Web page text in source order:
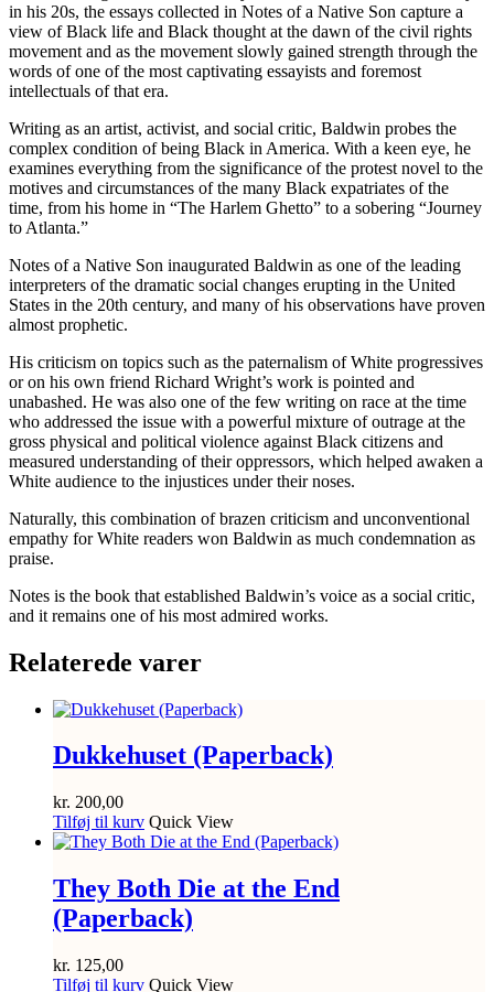
in his 20s, the essays collected in Notes of a Native Son capture a
view of Black life and Black thought at the dawn of the civil rights
movement and as the movement slowly gained strength through the
words of one of the most captivating essayists and foremost
intellectuals of that era.
Writing as an artist, activist, and social critic, Baldwin probes the
complex condition of being Black in America. With a keen eye, he
examines everything from the significance of the protest novel to the
motives and circumstances of the many Black expatriates of the
time, from his home in “The Harlem Ghetto” to a sobering “Journey
to Atlanta.”
Notes of a Native Son inaugurated Baldwin as one of the leading
interpreters of the dramatic social changes erupting in the United
States in the 20th century, and many of his observations have proven
almost prophetic.
His criticism on topics such as the paternalism of White progressives
or on his own friend Richard Wright’s work is pointed and
unabashed. He was also one of the few writing on race at the time
who addressed the issue with a powerful mixture of outrage at the
gross physical and political violence against Black citizens and
measured understanding of their oppressors, which helped awaken a
White audience to the injustices under their noses.
Naturally, this combination of brazen criticism and unconventional
empathy for White readers won Baldwin as much condemnation as
praise.
Notes is the book that established Baldwin’s voice as a social critic,
and it remains one of his most admired works.
Relaterede varer
Dukkehuset (Paperback)
kr. 200,00
Tilføj til kurv Quick View
They Both Die at the End
(Paperback)
kr. 125,00
Tilføj til kurv Quick View
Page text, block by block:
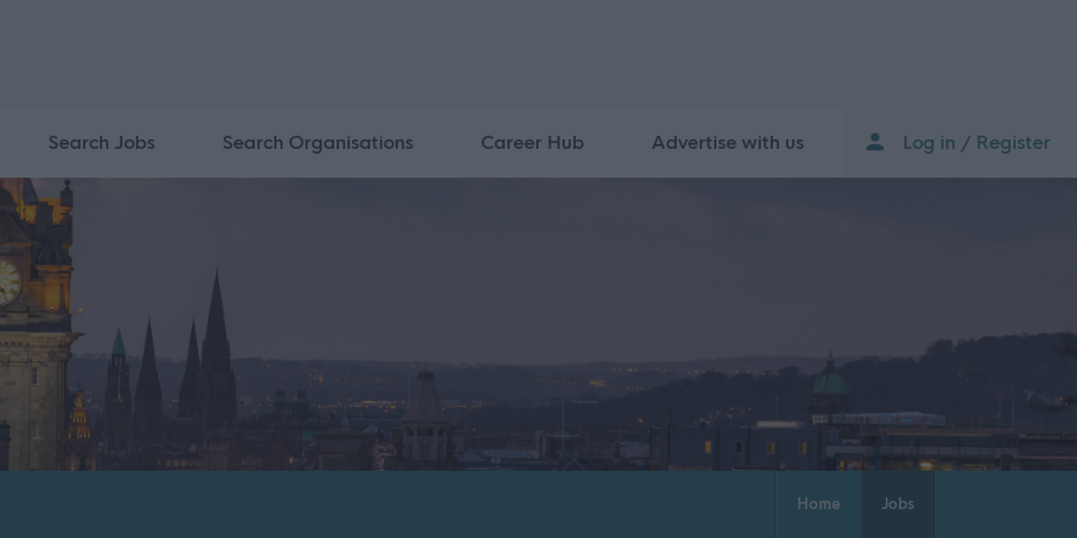
Search Jobs Search Organisations Career Hub Advertise with us Log in / Register
Home Jobs
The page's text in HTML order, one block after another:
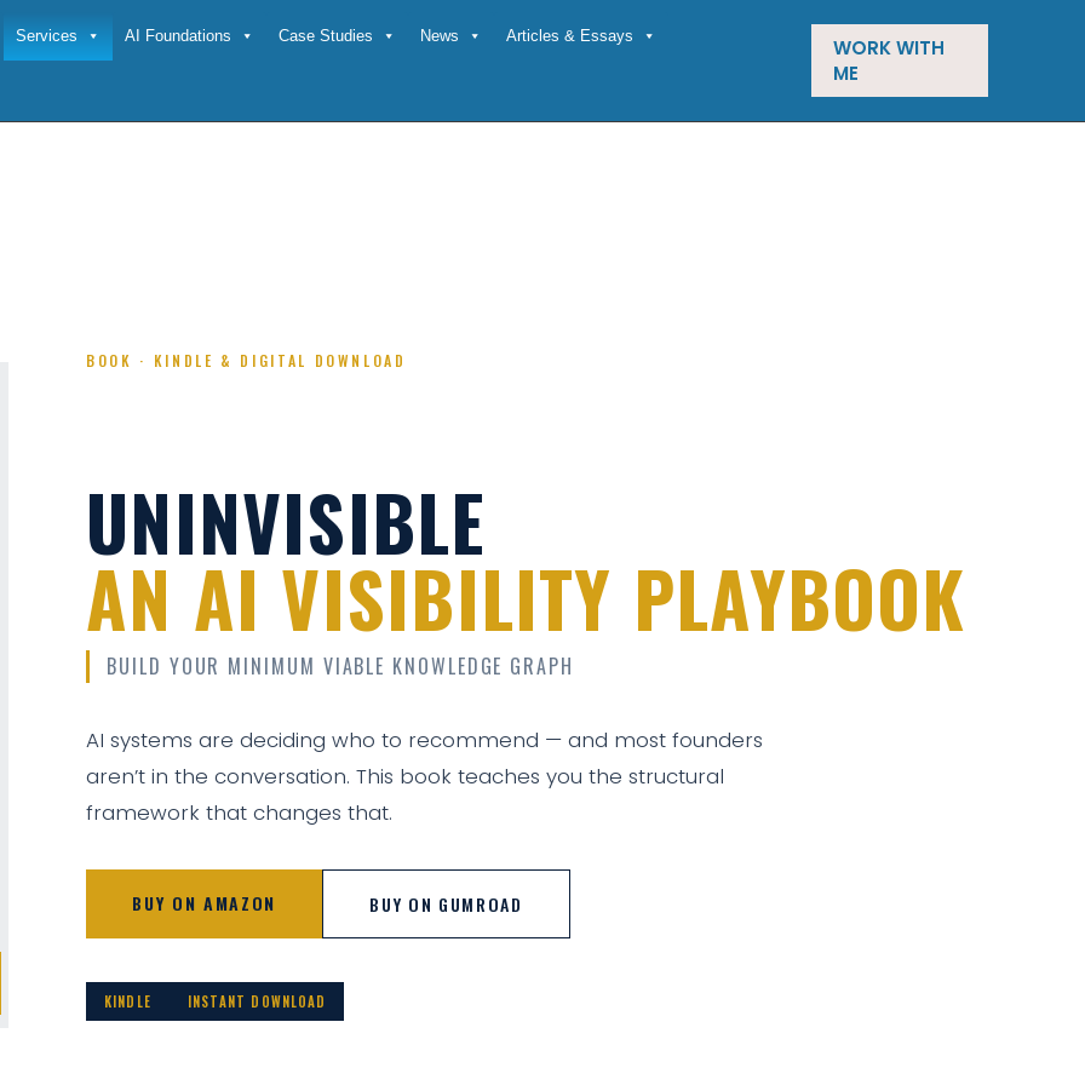
Services AI Foundations Case Studies News Articles & Essays
WORK WITH
ME
BOOK · KINDLE & DIGITAL DOWNLOAD
UNINVISIBLE
AN AI VISIBILITY PLAYBOOK
BUILD YOUR MINIMUM VIABLE KNOWLEDGE GRAPH
AI systems are deciding who to recommend — and most founders
aren’t in the conversation. This book teaches you the structural
framework that changes that.
BUY ON AMAZON BUY ON GUMROAD
KINDLE INSTANT DOWNLOAD
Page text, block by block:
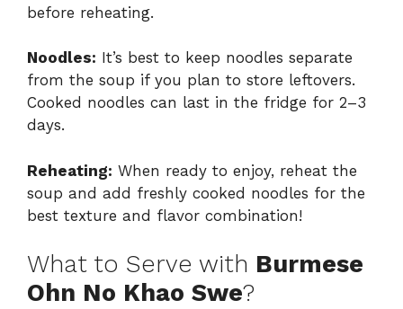
before reheating.
Noodles: It’s best to keep noodles separate
from the soup if you plan to store leftovers.
Cooked noodles can last in the fridge for 2–3
days.
Reheating: When ready to enjoy, reheat the
soup and add freshly cooked noodles for the
best texture and flavor combination!
What to Serve with Burmese
Ohn No Khao Swe?
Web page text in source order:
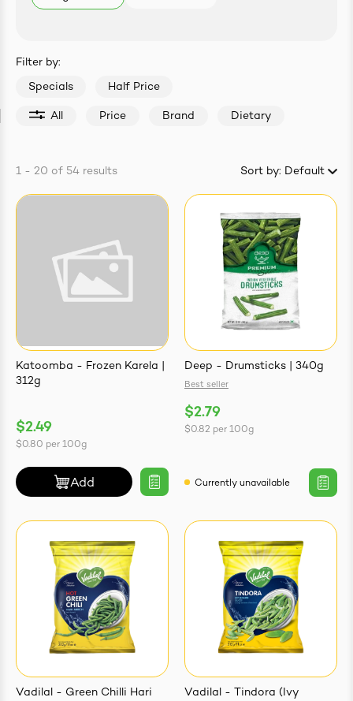
& Essence
Items
Filter by:
Specials Half Price
All Price Brand Dietary
1 - 20 of 54 results Sort by: Default
Katoomba - Frozen Karela |
312g
$2.49
$0.80 per 100g
Add
Deep - Drumsticks | 340g
Best seller
$2.79
$0.82 per 100g
Currently unavailable
Vadilal - Green Chilli Hari
Vadilal - Tindora (Ivy
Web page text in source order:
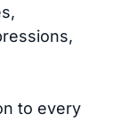
to every
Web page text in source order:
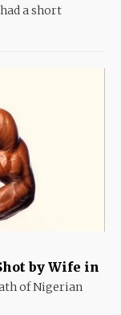
a short
by Wife in
of Nigerian
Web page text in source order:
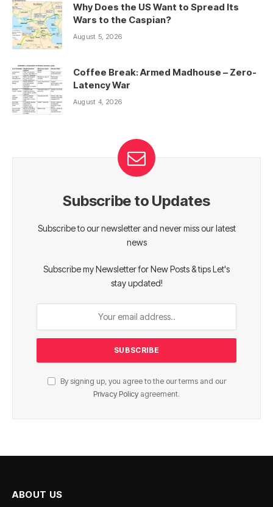
Why Does the US Want to Spread Its
Wars to the Caspian?
August 5, 2026
Coffee Break: Armed Madhouse – Zero-
Latency War
August 4, 2026
Subscribe to Updates
Subscribe to our newsletter and never miss our latest
news
Subscribe my Newsletter for New Posts & tips Let's
stay updated!
By signing up, you agree to the our terms and our
Privacy Policy agreement.
ABOUT US
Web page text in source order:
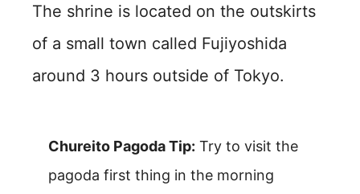
The shrine is located on the outskirts
of a small town called Fujiyoshida
around 3 hours outside of Tokyo.
Chureito Pagoda Tip: Try to visit the
pagoda first thing in the morning
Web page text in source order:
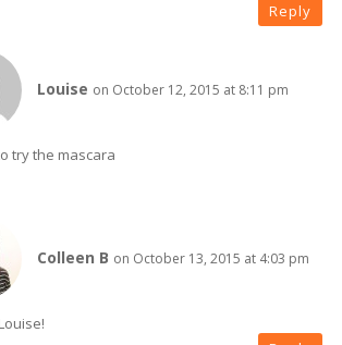
Reply
Louise on October 12, 2015 at 8:11 pm
try the mascara
Colleen B on October 13, 2015 at 4:03 pm
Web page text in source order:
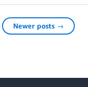
Newer posts →
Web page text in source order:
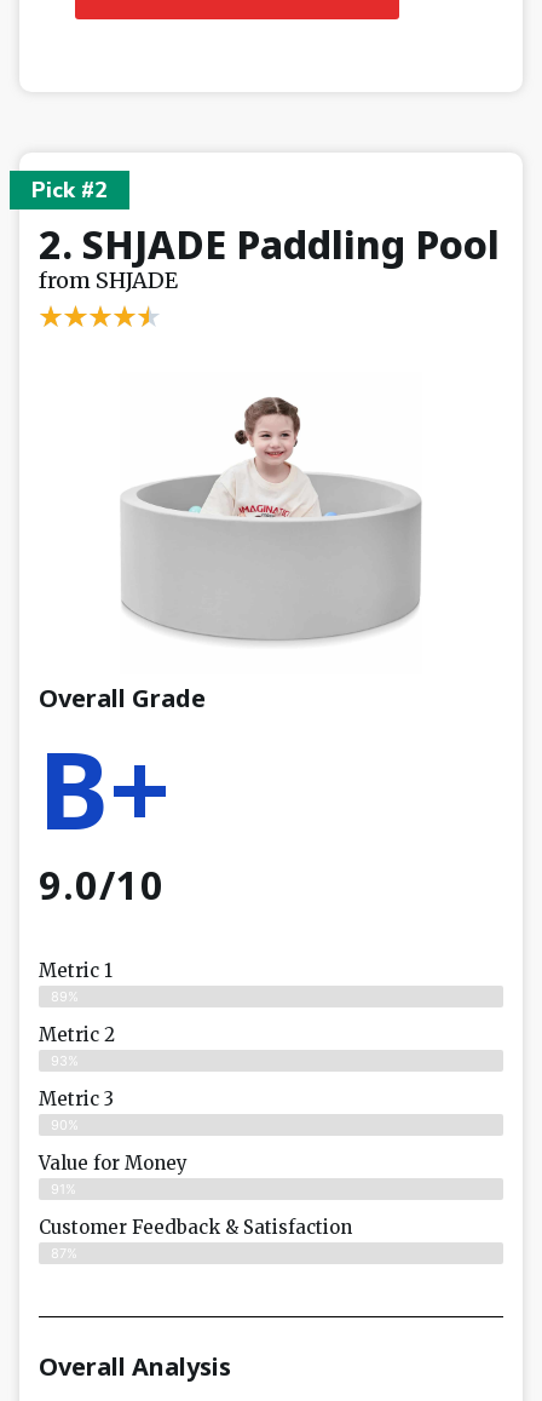
Pick #2
2. SHJADE Paddling Pool
from SHJADE
Overall Grade
B+
9.0/10
Metric 1
89%
Metric 2
93%
Metric 3
90%
Value for Money
91%
Customer Feedback & Satisfaction​
87%
Overall Analysis
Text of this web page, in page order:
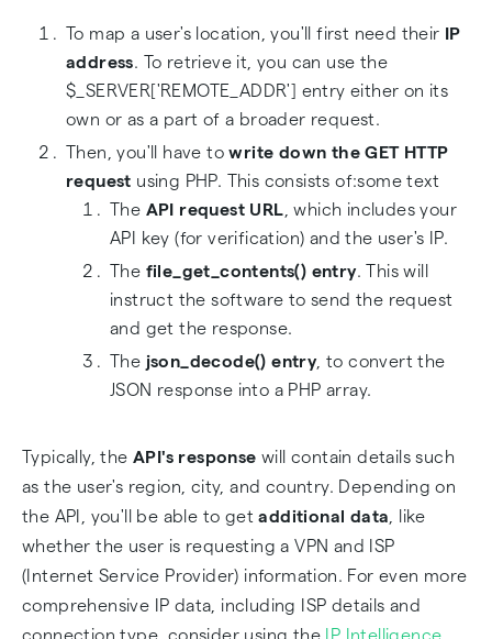
To map a user's location, you'll first need their IP
address. To retrieve it, you can use the
$_SERVER['REMOTE_ADDR'] entry either on its
own or as a part of a broader request.
Then, you'll have towrite down the GET HTTP
request using PHP. This consists of:some text
The API request URL , which includes your
API key (for verification) and the user's IP.
The file_get_contents() entry. This will
instruct the software to send the request
and get the response.
The json_decode() entry, to convert the
JSON response into a PHP array.
Typically, the API's response will contain details such
as the user's region, city, and country. Depending on
the API, you'll be able to getadditional data , like
whether the user is requesting a VPN and ISP
(Internet Service Provider) information. For even more
comprehensive IP data, including ISP details and
connection type, consider using the
IP Intelligence
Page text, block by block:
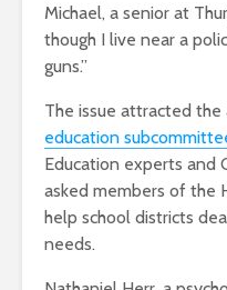
Michael, a senior at
though I live near a
guns.”
The issue attracted
education
Education experts and
asked members of the
help school districts
needs.
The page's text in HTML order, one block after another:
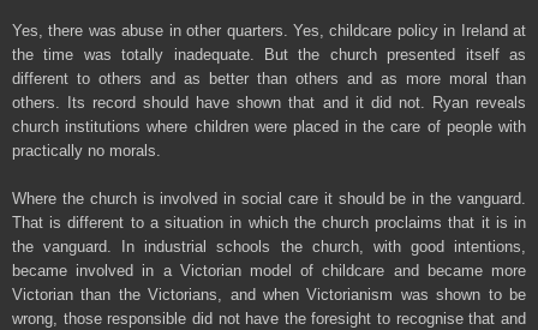
Yes, there was abuse in other quarters. Yes, childcare policy in Ireland at
the time was totally inadequate. But the church presented itself as
different to others and as better than others and as more moral than
others. Its record should have shown that and it did not. Ryan reveals
church institutions where children were placed in the care of people with
practically no morals.
Where the church is involved in social care it should be in the vanguard.
That is different to a situation in which the church proclaims that it is in
the vanguard. In industrial schools the church, with good intentions,
became involved in a Victorian model of childcare and became more
Victorian than the Victorians, and when Victorianism was shown to be
wrong, those responsible did not have the foresight to recognise that and
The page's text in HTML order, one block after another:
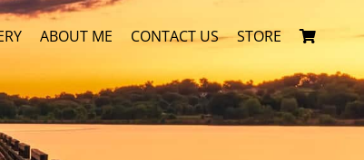
ABOUT ME CONTACT US STORE
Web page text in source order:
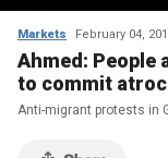
Markets February 04,
Ahmed: People
to commit
Anti-migrant protests in
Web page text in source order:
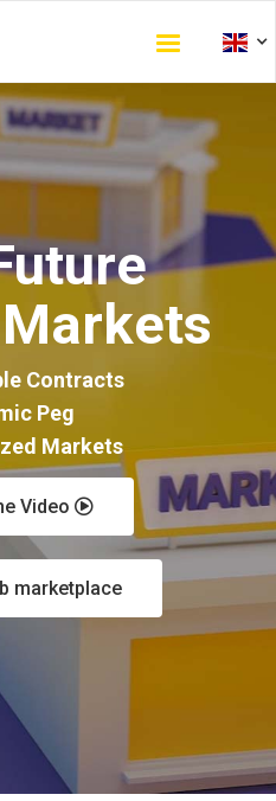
------------------------
WHAT YOU WILL DO:
Exactly as they appear, please return only the lines from the first line of the records through the line containing "AI systems are", both included, leaving out all pictures.

SOLUTION TO THIS PROBLEM:
Web page text in source order:
in his 20s, the essays collected in Notes of a Native Son capture a
view of Black life and Black thought at the dawn of the civil rights
movement and as the movement slowly gained strength through the
words of one of the most captivating essayists and foremost
intellectuals of that era.
Writing as an artist, activist, and social critic, Baldwin probes the
complex condition of being Black in America. With a keen eye, he
examines everything from the significance of the protest novel to the
motives and circumstances of the many Black expatriates of the
time, from his home in “The Harlem Ghetto” to a sobering “Journey
to Atlanta.”
Notes of a Native Son inaugurated Baldwin as one of the leading
interpreters of the dramatic social changes erupting in the United
States in the 20th century, and many of his observations have proven
almost prophetic.
His criticism on topics such as the paternalism of White progressives
or on his own friend Richard Wright’s work is pointed and
unabashed. He was also one of the few writing on race at the time
who addressed the issue with a powerful mixture of outrage at the
gross physical and political violence against Black citizens and
measured understanding of their oppressors, which helped awaken a
White audience to the injustices under their noses.
Naturally, this combination of brazen criticism and unconventional
empathy for White readers won Baldwin as much condemnation as
praise.
Notes is the book that established Baldwin’s voice as a social critic,
and it remains one of his most admired works.
Relaterede varer
Dukkehuset (Paperback)
kr. 200,00
Tilføj til kurv Quick View
They Both Die at the End
(Paperback)
kr. 125,00
Tilføj til kurv Quick View
Page text, block by block:
Search Jobs Search Organisations Career Hub Advertise with us Log in / Register
Home Jobs
The page's text in HTML order, one block after another:
Services AI Foundations Case Studies News Articles & Essays
WORK WITH
ME
BOOK · KINDLE & DIGITAL DOWNLOAD
UNINVISIBLE
AN AI VISIBILITY PLAYBOOK
BUILD YOUR MINIMUM VIABLE KNOWLEDGE GRAPH
AI systems are deciding who to recommend — and most founders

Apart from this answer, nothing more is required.